The one against internet censorship too, notice. Not that we doubted for a single second the seriousness of the Beijing regime in its war against freedom of expression on social networks or private messaging, but to experience it IRL, like any ordinary Chinese citizen, is quite funny. Indeed, once connected to the wifi of the hotel, impossible to access Facebook, Twitter, Gmail, WhatsApp or Signal. So much so that we had to wait until we were at the press center the next day to give a sign of life to our loved ones (In the meantime, the installation of a VPN will have all the same overcome the technological barriers of the regime +1 for the free world).

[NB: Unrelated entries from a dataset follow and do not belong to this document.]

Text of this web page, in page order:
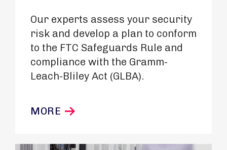
Our experts assess your security
risk and develop a plan to conform
to the FTC Safeguards Rule and
compliance with the Gramm-
Leach-Bliley Act (GLBA).
MORE

Are we happy to be here or not?
Are we happy to be here or not? – Aymeric Le Gall/20 minutes

So it’s like that, cut off from the world – and once sure that our tests have not revealed the slightest trace of Covid – that we head to the restaurant where two people are waiting for us. One is responsible for spraying our hands with disinfectant, the other for giving us plastic gloves that must be worn at the table. So, solo between two sheets of Plexiglas, we warm up our stomachs, hearts and minds with a plaster of rice, pickled mushrooms and some delicious ravioli. The best time of the day, certainly, before returning to our bed for a well-deserved good night’s sleep. And to dream of the new oropharyngeal test that awaits us when we wake up. Jean-Claude Dusse, I promise, tomorrow we’ll release your line.